• Stored items:
'''

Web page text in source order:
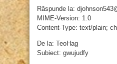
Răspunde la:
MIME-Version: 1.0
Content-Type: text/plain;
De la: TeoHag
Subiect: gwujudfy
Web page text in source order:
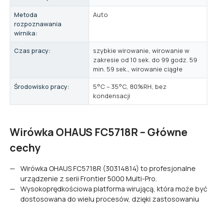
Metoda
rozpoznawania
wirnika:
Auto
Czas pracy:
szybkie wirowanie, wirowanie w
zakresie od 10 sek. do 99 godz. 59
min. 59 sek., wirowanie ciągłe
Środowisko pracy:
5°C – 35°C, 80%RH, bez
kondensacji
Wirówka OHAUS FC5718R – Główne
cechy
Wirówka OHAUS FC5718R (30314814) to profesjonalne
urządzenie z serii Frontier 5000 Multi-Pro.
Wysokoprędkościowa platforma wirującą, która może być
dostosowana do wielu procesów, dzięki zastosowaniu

'''

• Work required: Starting at the line that contains "De la: TeoHag", transcribe each line through the last one of the entries above, exactly and without pictures.

• Response for this exercise:
De la: TeoHag
Subiect: gwujudfy
Web page text in source order:
Metoda
rozpoznawania
wirnika:
Auto
Czas pracy:
szybkie wirowanie, wirowanie w
zakresie od 10 sek. do 99 godz. 59
min. 59 sek., wirowanie ciągłe
Środowisko pracy:
5°C – 35°C, 80%RH, bez
kondensacji
Wirówka OHAUS FC5718R – Główne
cechy
Wirówka OHAUS FC5718R (30314814) to profesjonalne
urządzenie z serii Frontier 5000 Multi-Pro.
Wysokoprędkościowa platforma wirującą, która może być
dostosowana do wielu procesów, dzięki zastosowaniu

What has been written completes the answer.